Kokain masuk dalam daftar zat terlarang WADA sebagai stimulan dan zat yang disalahgunakan. Jika Kyrgios bisa membuktikan bahwa ia mengonsumsi kokain di luar masa kompetisi, hukuman maksimalnya hanya tiga bulan. Sebaliknya, jika terbukti mengonsumsi saat turnamen—mengingat sampel diambil saat Mallorca Open—ia menghadapi larangan hingga empat tahun. ITIA menegaskan bahwa sampel tersebut diambil saat turnamen, di mana Kyrgios kalah di babak pertama dari Adam Walton.
Kontroversi memang bukan hal baru bagi Kyrgios. Sepanjang kariernya, ia kerap menuai kritik karena ulahnya di lapangan—merusak raket, melontarkan kata-kata kasar, dan berdebat dengan wasit—yang berujung pada denda besar. Pada 2023, ia mengaku menyerang mantan pacarnya dan lolos dari hukuman pidana. Ia juga pernah dikritik karena komentar misoginis dan membagikan unggahan Andrew Tate, tokoh kontroversial yang mengaku misoginis. Ironisnya, ia justru vokal mengkritik penanganan kasus doping Jannik Sinner dan Iga Swiatek, menyebutnya "memuakkan" bagi tenis.
Di balik citra kontroversialnya, Kyrgios adalah pemain berbakat. Ia telah memenangkan tujuh gelar tunggal ATP, termasuk final Wimbledon 2022 yang kalah dari Novak Djokovic. Bersama Thanasi Kokkinakis, ia merebut gelar ganda Australia Terbuka 2022. Namun, perjalanan kariernya juga diwarnai perjuangan melawan masalah kesehatan mental. Ia pernah mengaku "benar-benar memikirkan bunuh diri" dan dirawat di rumah sakit jiwa di London setelah kekalahan di Wimbledon 2019.

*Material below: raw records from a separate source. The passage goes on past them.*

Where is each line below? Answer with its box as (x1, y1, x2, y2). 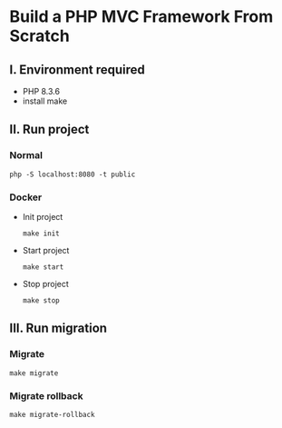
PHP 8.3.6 (22, 86, 61, 96)
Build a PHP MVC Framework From (9, 6, 274, 27)
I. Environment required (9, 62, 145, 77)
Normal (9, 149, 44, 162)
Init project (22, 211, 63, 222)
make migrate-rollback (9, 410, 95, 419)
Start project (22, 244, 70, 255)
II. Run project (9, 122, 90, 137)
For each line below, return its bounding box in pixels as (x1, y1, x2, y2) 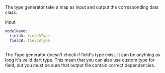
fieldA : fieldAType (9, 33, 50, 38)
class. (5, 9, 17, 15)
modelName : (5, 29, 28, 34)
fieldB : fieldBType (9, 38, 50, 43)
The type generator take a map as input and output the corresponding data (5, 4, 159, 10)
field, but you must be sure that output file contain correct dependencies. (5, 62, 156, 68)
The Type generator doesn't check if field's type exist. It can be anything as (5, 52, 161, 58)
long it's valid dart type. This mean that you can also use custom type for (5, 57, 155, 63)
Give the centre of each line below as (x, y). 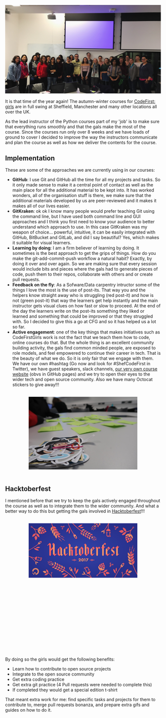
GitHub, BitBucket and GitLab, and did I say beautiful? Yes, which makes (86, 238)
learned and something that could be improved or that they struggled (83, 316)
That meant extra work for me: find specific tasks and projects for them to (80, 700)
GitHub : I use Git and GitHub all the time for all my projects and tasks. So (86, 180)
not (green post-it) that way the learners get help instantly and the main (85, 301)
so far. (19, 327)
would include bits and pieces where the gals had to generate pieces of (85, 269)
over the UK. (18, 112)
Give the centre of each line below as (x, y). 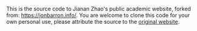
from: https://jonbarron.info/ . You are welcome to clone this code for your (98, 15)
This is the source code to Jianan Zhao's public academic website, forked (99, 9)
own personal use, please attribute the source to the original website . (93, 22)
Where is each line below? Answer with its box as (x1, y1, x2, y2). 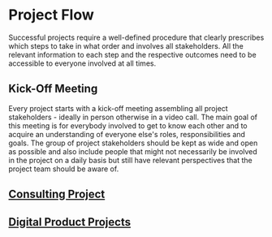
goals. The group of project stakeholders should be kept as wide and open (8, 138, 258, 148)
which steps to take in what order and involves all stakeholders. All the (8, 41, 244, 50)
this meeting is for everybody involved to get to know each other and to (8, 120, 248, 131)
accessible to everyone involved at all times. (8, 58, 157, 68)
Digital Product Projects (8, 215, 132, 229)
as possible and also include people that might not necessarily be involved (8, 146, 257, 156)
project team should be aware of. (8, 164, 119, 174)
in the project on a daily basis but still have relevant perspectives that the (8, 155, 253, 165)
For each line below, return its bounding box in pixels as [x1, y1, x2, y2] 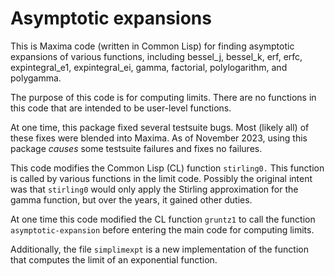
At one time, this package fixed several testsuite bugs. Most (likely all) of [10, 121, 310, 133]
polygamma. [10, 72, 62, 84]
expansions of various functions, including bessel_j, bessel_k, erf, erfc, [10, 50, 303, 62]
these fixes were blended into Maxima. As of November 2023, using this [10, 132, 308, 144]
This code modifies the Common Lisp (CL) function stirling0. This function [10, 162, 325, 174]
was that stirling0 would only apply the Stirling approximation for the [10, 183, 299, 195]
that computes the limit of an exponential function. [10, 253, 218, 266]
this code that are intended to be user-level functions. [10, 102, 232, 114]
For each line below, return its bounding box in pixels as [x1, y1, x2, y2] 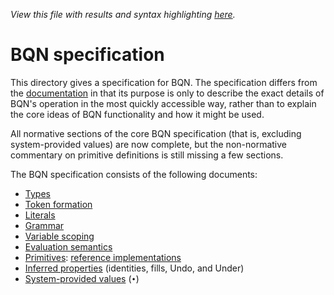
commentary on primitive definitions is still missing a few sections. [10, 149, 284, 161]
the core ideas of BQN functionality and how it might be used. [10, 108, 265, 120]
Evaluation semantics [24, 240, 113, 253]
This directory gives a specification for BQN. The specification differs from [10, 76, 318, 88]
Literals [24, 209, 56, 221]
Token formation [24, 198, 93, 210]
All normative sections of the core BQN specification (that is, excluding [10, 127, 302, 139]
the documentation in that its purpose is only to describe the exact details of [10, 87, 325, 99]
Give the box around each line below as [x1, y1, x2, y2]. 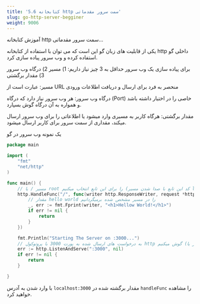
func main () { [7, 180, 42, 186]
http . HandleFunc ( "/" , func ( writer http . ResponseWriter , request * [17, 191, 185, 197]
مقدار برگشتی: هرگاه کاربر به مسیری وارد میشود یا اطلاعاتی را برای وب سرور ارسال [7, 112, 194, 120]
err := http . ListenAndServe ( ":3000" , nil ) [17, 246, 124, 252]
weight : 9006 [7, 20, 39, 26]
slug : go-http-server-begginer [7, 14, 84, 20]
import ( [7, 153, 28, 159]
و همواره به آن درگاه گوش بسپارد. [7, 101, 82, 108]
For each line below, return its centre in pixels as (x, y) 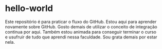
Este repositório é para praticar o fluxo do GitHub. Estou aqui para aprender (81, 22)
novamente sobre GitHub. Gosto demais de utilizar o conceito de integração (81, 26)
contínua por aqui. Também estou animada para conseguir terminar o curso (81, 32)
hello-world (29, 8)
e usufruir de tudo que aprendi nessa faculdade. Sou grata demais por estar (81, 37)
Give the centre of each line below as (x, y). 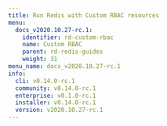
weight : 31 (40, 59)
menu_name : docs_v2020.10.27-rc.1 (65, 67)
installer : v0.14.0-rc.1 (56, 103)
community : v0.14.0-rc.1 (56, 88)
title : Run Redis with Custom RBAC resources (83, 15)
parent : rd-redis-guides (63, 52)
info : (17, 74)
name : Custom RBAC (52, 45)
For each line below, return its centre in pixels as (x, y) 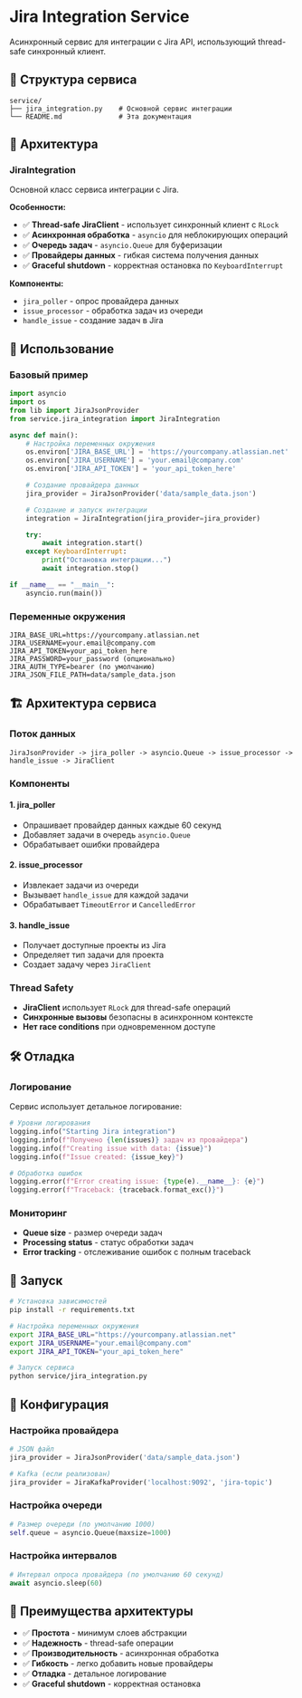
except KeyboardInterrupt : (76, 552)
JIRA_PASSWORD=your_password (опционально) (93, 658)
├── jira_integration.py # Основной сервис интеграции (121, 109)
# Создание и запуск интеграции (86, 510)
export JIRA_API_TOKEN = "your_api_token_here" (96, 1351)
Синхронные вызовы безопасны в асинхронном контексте (137, 1017)
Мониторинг (38, 1214)
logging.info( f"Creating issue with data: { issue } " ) (111, 1148)
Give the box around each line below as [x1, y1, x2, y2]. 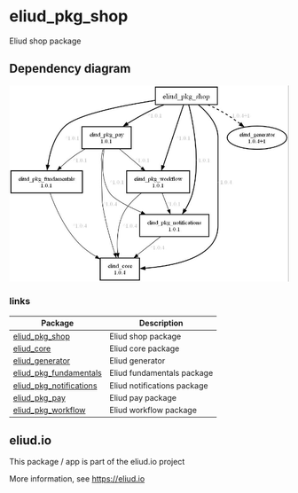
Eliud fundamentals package [109, 368, 214, 379]
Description [138, 317, 184, 329]
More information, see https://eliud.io [9, 473, 145, 484]
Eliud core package [109, 343, 180, 354]
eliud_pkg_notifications [12, 380, 98, 391]
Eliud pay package [109, 392, 177, 403]
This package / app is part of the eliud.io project [9, 457, 185, 467]
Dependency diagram [9, 61, 131, 76]
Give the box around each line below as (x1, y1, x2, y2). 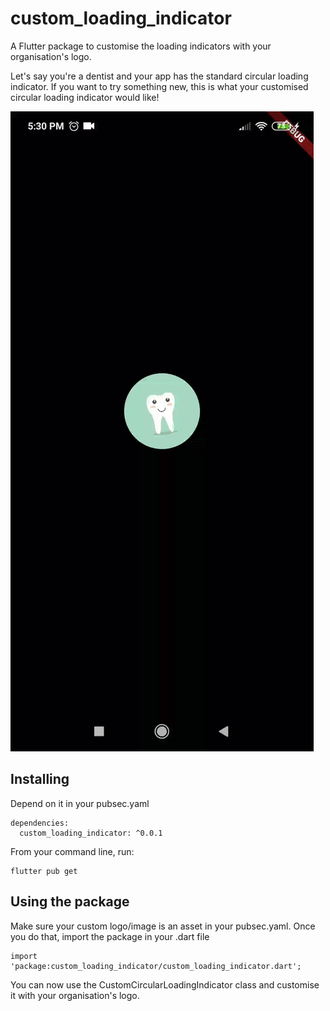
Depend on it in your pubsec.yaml (10, 797, 150, 809)
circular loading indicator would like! (10, 91, 160, 103)
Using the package (10, 893, 130, 911)
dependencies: (10, 818, 70, 828)
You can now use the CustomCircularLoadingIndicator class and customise (10, 978, 320, 991)
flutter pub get (10, 866, 78, 876)
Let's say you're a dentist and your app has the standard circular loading (10, 70, 309, 82)
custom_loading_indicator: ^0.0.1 (19, 828, 163, 838)
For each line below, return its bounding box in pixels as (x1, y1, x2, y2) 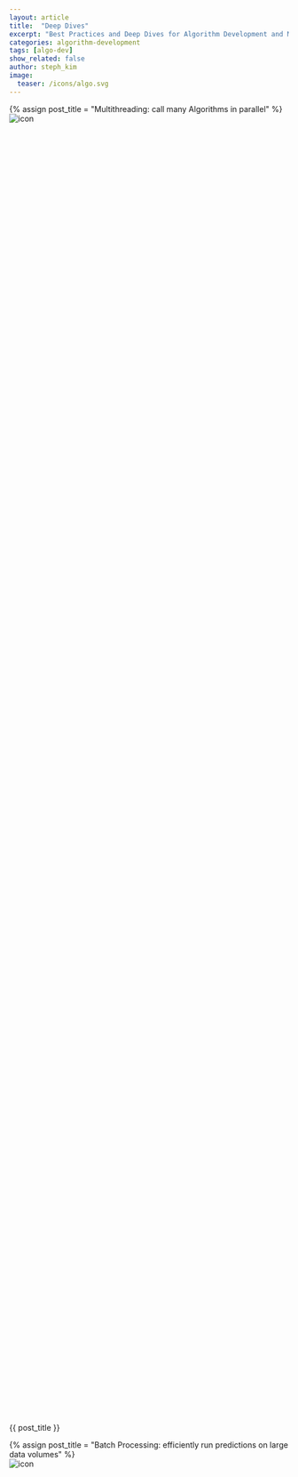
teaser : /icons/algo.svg (17, 79, 109, 88)
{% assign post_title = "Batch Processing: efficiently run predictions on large (9, 1439, 288, 1450)
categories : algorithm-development (9, 37, 141, 47)
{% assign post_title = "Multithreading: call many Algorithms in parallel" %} (9, 103, 283, 114)
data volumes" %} (9, 1449, 75, 1459)
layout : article (9, 12, 69, 22)
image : (9, 71, 34, 80)
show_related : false (9, 54, 86, 63)
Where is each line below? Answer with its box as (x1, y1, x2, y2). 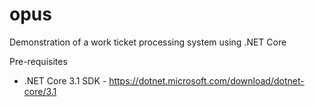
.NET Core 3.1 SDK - (23, 74, 107, 87)
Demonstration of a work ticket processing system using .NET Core (9, 36, 287, 48)
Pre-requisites (9, 55, 68, 67)
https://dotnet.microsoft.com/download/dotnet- (108, 74, 305, 87)

Bagi penggemar tenis di Indonesia, kasus ini menjadi pengingat bahwa doping dan perilaku kontroversial bisa menghancurkan karier atlet papan atas. Di tengah maraknya kasus serupa di dunia olahraga, integritas menjadi isu krusial. Pertanyaannya, mampukah Kyrgios membuktikan bahwa ia layak mendapat keringanan hukuman? Atau akankah ini menjadi babak pamungkas dari karier yang penuh gejolak?